# Most reasonable ILF riser for hunting



## mtboho (Dec 13, 2004)

I have looked at a bunch today but wondered what everyone's thought on the most reasonable risers. I like the look of the TT Lobo but seems like a steep price tag to me. I have never shot one and was wondering if all the extra hardware on the limbs may attribute to any more bow noise either?


----------



## Jim Casto Jr (Aug 20, 2002)

Very subjective, but if wood will do, you'd be hard-pressed to find anything better and more reasonably priced than the TradTech Trident.


----------



## Viper1 (Aug 21, 2003)

mt - 

If you you can deal with a 62" bow (or longer), it's kinda hard to be a 21" Hoyt Excel.
There are a lot of "sexier" risers out there, but that one has proven itself enough times. 
A used one at 1/2 the retail price is also a good thing.

Viper1 out.


----------



## mtboho (Dec 13, 2004)

Viper1-

What is a good shelf rest that can build up the straight flat shelf?


----------



## GEREP (May 6, 2003)

Both Jim and Viper gave some good advice. Having said that, I own a 21" Excel and while it is a nice riser for the money, I'm not a big fan of the way it feels when you are using limbs much over 40 or 45 lbs. It just feels too lively to me. Some people notice it and some don't.

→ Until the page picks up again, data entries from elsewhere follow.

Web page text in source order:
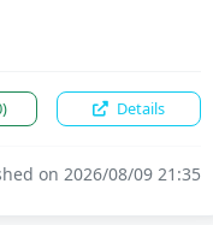
Details
on 2026/08/09 21:35
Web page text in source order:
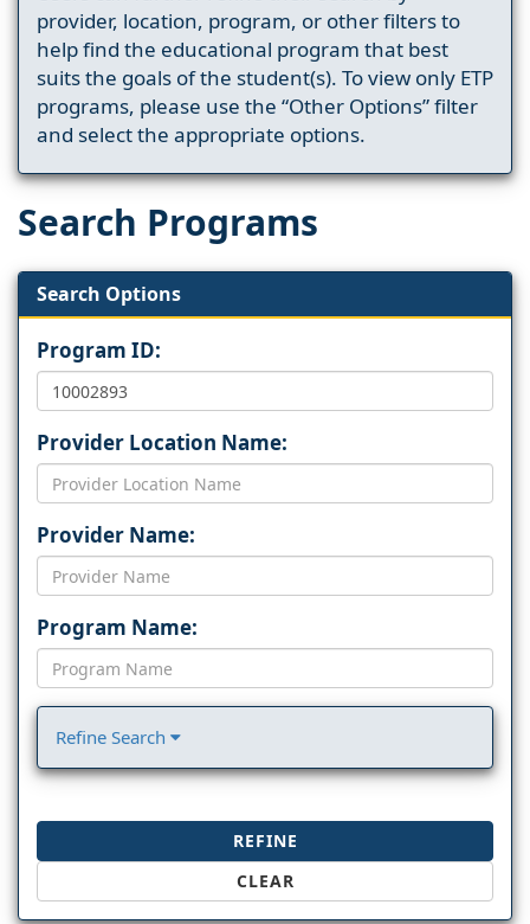
provider, location, program, or other filters to
help find the educational program that best
suits the goals of the student(s). To view only ETP
programs, please use the “Other Options” filter
and select the appropriate options.
Search Programs
Search Options
Program ID:
Provider Location Name:
Provider Name:
Program Name:
Refine Search
REFINE
CLEAR
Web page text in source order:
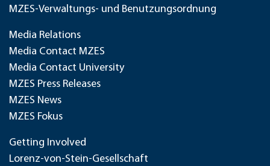
MZES-Verwaltungs- und Benutzungsordnung
Media Relations
Media Contact MZES
Media Contact University
MZES Press Releases
MZES News
MZES Fokus
Getting Involved
Lorenz-von-Stein-Gesellschaft
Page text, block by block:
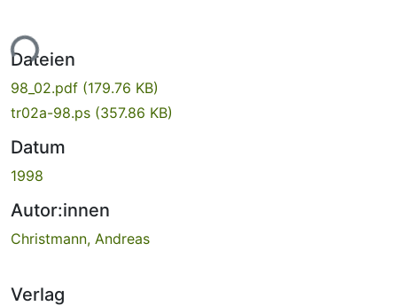
Dateien
98_02.pdf (179.76 KB)
tr02a-98.ps (357.86 KB)
Datum
1998
Autor:innen
Christmann, Andreas
Verlag
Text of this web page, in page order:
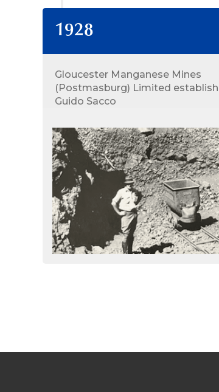
1928
Gloucester Manganese Mines
(Postmasburg) Limited
Guido Sacco
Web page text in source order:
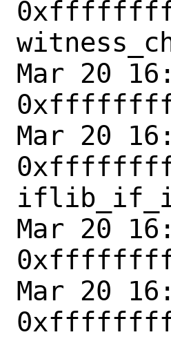
Mar 20
Mar 20
Mar 20
Mar 20
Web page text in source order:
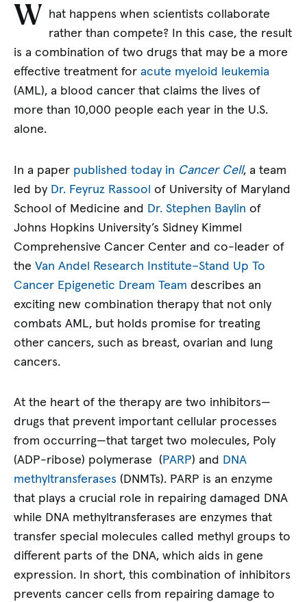
W
hat happens when scientists collaborate
rather than compete? In this case, the result
is a combination of two drugs that may be a more
effective treatment for acute myeloid leukemia
(AML), a blood cancer that claims the lives of
more than 10,000 people each year in the U.S.
alone.
In a paper published today in Cancer Cell, a team
led by Dr. Feyruz Rassool of University of Maryland
School of Medicine and
Dr. Stephen Baylin of
Johns Hopkins University’s Sidney Kimmel
Comprehensive Cancer Center and co-leader of
theVan Andel Research Institute–Stand Up To
Cancer Epigenetic Dream Team describes an
exciting new combination therapy that not only
combats AML, but holds promise for treating
other cancers, such as breast, ovarian and lung
cancers.
At the heart of the therapy are two inhibitors—
drugs that prevent important cellular processes
from occurring—that target two molecules, Poly
(ADP-ribose) polymerase ( PARP) and
DNA
methyltransferases (DNMTs). PARP is an enzyme
that plays a crucial role in repairing damaged DNA
while DNA methyltransferases are enzymes that
transfer special molecules called methyl groups to
different parts of the DNA, which aids in gene
expression. In short, this combination of inhibitors
prevents cancer cells from repairing damage to
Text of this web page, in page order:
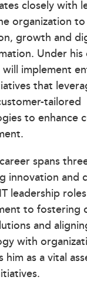
closely with
organization
growth and
Under
will implement
that
tailored
to enhance
spans
innovation and
leadership
to fostering
and
with
him as a vital
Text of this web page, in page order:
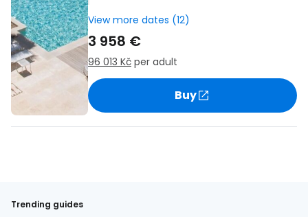
View more dates (12)
3 958 €
96 013 Kč per adult
Buy
Trending guides
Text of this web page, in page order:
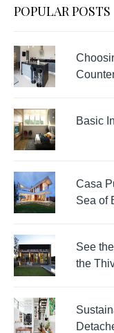
POPULAR POSTS
Basic
Casa
Sea of
See
the
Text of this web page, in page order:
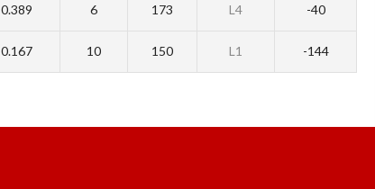
0.389 6 173 L4 -40
0.167 10 150 L1 -144
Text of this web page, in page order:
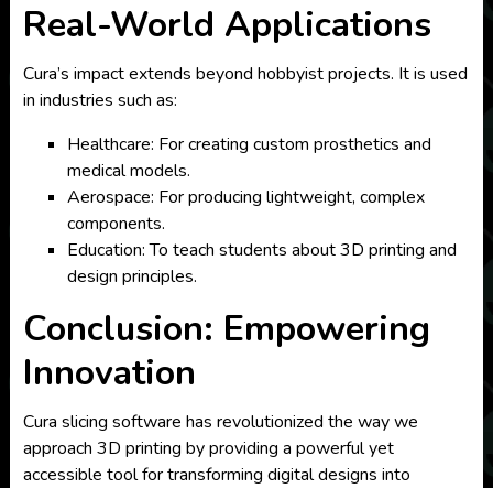
Real-World Applications
Cura’s impact extends beyond hobbyist projects. It is used
in industries such as:
Healthcare: For creating custom prosthetics and
medical models.
Aerospace: For producing lightweight, complex
components.
Education: To teach students about 3D printing and
design principles.
Conclusion: Empowering
Innovation
Cura slicing software has revolutionized the way we
approach 3D printing by providing a powerful yet
accessible tool for transforming digital designs into
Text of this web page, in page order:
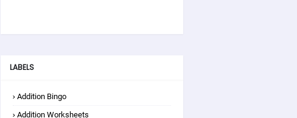
LABELS
Addition Bingo
Addition Worksheets
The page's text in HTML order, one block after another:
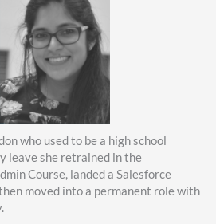
who used to be a high school
leave she retrained in the
Course, landed a Salesforce
moved into a permanent role with
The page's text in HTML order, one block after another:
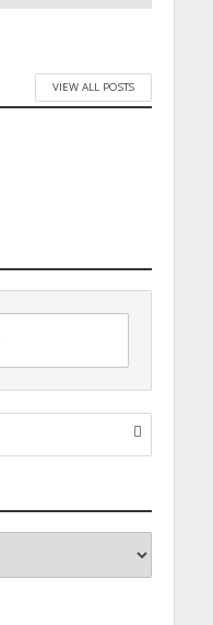
VIEW ALL POSTS
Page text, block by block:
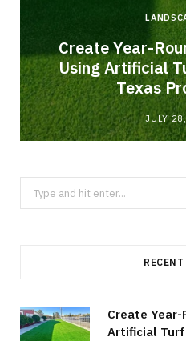
Create Year-
Using Artificial
Texas
JULY
Search
for:
Create Year-
Artificial
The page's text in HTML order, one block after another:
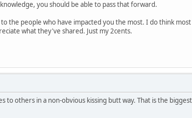
you should be able to pass that forward.
the people who have impacted you the most. I do think
what they've shared. Just my 2cents.
to others in a non-obvious kissing butt way. That is the
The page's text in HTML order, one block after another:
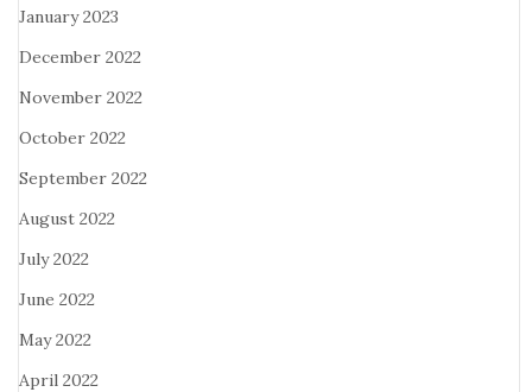
January 2023
December 2022
November 2022
October 2022
September 2022
August 2022
July 2022
June 2022
May 2022
April 2022

Another one you might want to consider is the Big Rock Pharos. It's $300 for the whole package at Lancaster. I have not personally shot it, but I have talked to people who have and they say it's a nice little ILF hunting package for the money.









If you want to shoot off the shelf, it's more set up for that than the Excel.

KPC


----------



## mtboho (Dec 13, 2004)

That would be a great way to go. I am left handed though....


----------



## Viper1 (Aug 21, 2003)

mt - 

I'd use a NAP CenterShot flipper on the Excel, but if you wanted to build up the shelf, I'm kinda old school there. While you could fabricate anything you like the old style vertical feather rests would be my choice. Just remember that the riser is built pretty far passed center, so if you go that route, you'll need a plunger or a thick strike plate.

Another option would be a Warf. 
Try Tradtalk.com and visit the warfingwall subforum. 
These are certain old compound risers, modified to use ILF limbs. 
Probably the most affordable way to go. 
Ditto on the rest thing if you use a warf.

Viper1 out.


----------



## sawtoothscream (Apr 19, 2008)

if not is in rush you can usually grab a used tradtech titan for good prices.


----------



## Toxo-Philite (Nov 17, 2015)

Check out the Win & Win Black Wolf Carbon riser:

http://www.lancasterarchery.com/win-win-black-wolf-recurve-riser.html

Together with Uukha Limbs:
http://www.lancasterarchery.com/uukha-vx1000-xcurve-recurve-limbs.html

it makes a great looking and functioning hunting bow.

Good luck,


----------



## Bowmania (Jan 3, 2003)

A while back I took Viper's advise and got the Excel. Very nice for the money and you get yourself into the ILF fenzy.

I'm impressed with the grip and w/o the grip. Have had student say they like it over others I have.

Bowmania


----------



## reddogge (Jul 21, 2009)

Best deal for the money right now is a warfed Bear Black Bear riser. You can find them already to go for $100 or so.


----------



## Easykeeper (Jan 2, 2003)

In Montana you must get a lot of cold weather during hunting season. If you hunt in a way that you are holding the bow for any length of time I think you would like a wood riser. I'm not familiar enough with ILF risers to recommend any from experience but the new TradTech Trident is one I'd consider.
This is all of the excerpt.